As Noel stated, “Living with sickle cell disease is not like other conditions that start later on in your life. Instead, I’ve had to deal with what it comes with from birth. Unfortunately, I didn’t have a regular childhood where you get to participate in many activities without the fear of ending up in the emergency room later.”

He continued, “I remember sitting many times at the doorway and watching my sibling play outside. I would try to hide the tears as I wondered why I was so different. Sometimes my brother would abruptly leave his romping, feeling so sorry for me, as I sat alone. He would come over, just sit with me, not saying a word. I knew it was his way of trying to comfort me.”


Then we know how children can be cruel. In high school, Noel had to face the horror of name-calling and stereotyping. Names like ‘Half Dead’, ‘Sickle Cell Man’, ‘Mawga Man’ were but a few he had to endure. This wasn’t easy to get through and created in him a strong dose of self-hate.

“I think the confidence I could have had growing up wasn’t there because you had to live with the idea that everyone thinks you’re going to die or that what you have is contagious,” he shared with The Sunday Gleaner.

SCD is not infectious.

Imagine not being invited out with friends or the people around him planning events and saying “don’t tell Noel”.
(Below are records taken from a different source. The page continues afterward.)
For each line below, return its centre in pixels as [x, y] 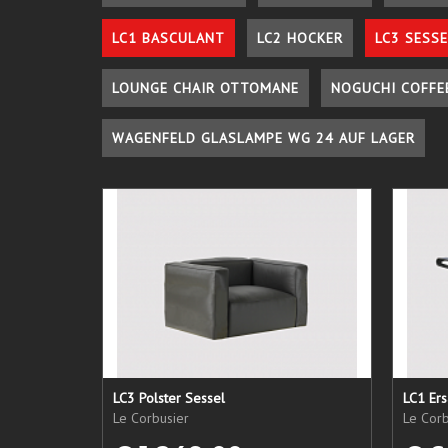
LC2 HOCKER [300, 38]
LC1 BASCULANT [168, 38]
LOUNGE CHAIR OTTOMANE [205, 88]
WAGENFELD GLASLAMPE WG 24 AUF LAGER [263, 138]
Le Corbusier [151, 418]
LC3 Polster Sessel [169, 398]

“If you found out about an event, they’d make excuses as to why you were not invited,” he expressed.

Those were painful moments. So truthfully, Noel did not enjoy childhood and felt he lost a big part of his early life, but “I am still learning to deal with it”.
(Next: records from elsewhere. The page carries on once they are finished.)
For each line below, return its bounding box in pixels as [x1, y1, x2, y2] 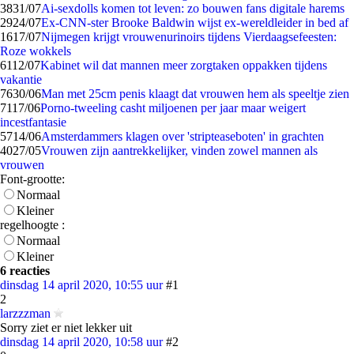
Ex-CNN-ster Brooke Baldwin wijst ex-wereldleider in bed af [41, 16, 348, 29]
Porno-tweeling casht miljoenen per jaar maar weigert [40, 101, 306, 115]
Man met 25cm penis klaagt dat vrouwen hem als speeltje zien [41, 87, 349, 100]
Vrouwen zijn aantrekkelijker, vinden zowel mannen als [41, 144, 318, 157]
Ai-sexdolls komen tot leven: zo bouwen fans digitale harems [41, 2, 345, 15]
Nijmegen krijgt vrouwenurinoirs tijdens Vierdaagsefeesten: [41, 30, 337, 43]
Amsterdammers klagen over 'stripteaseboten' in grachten [41, 130, 324, 143]
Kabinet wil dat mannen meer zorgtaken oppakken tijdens [40, 58, 327, 72]

When asked how bad the pains get, Noel answered, “That’s a hard and weird one to answer. I’m not sure the scale is the best way to sum up the pain. However, imagine telling a doctor or nurse in the emergency room that your pain level is 7-10 on the pain scale and still not treated with urgency because they do not believe you’re in that much pain or they think you just want the drug. To make it relatable, I always say imagine the worst pain you’ve ever felt, then multiply it by a 100. Go further, think about that pain being all over your body simultaneously.”

The truth is, sickle cell crisis comes with excruciating pain.

“There are days when it gets so bad I would rather die than bear it. I’m a tough guy but honestly, a nuff time mi bawl when the crisis starts and there’s no shame in sharing. It is bone-crushing pain,” the young man stated.

He continued, “Honestly, when the crisis starts I’m hoping for like two days then recovery, but for me sometimes it’s like a week before I get to move around freely.”

Noel shared that he has a few techniques that he uses to help ease his pain during a crisis.

“Depending on where the pain is and how bad the crisis is, there are a few things that help, like hot rags, getting hydrated, and sleep. However, in most cases I have to take some painkillers or have to be taken to the ER,” he said.

“At times I can tell when the crisis is about to start. There is this weird sensation that attacks my body. You get a tingling sensation, or at times my body just starts to feel super heavy, stiff and a burning in the muscles, plus you just feel super tired and weak.”

The truth is, Noel tries to have a positive attitude about his illness but admits that he’s not always optimistic. He reminds himself that he is surrounded by heaps of love, support and care.

He knows that his support system counts for everything and in his moments of weakness, his devoted family, expert healthcare team, and his own formidable strength pull him through.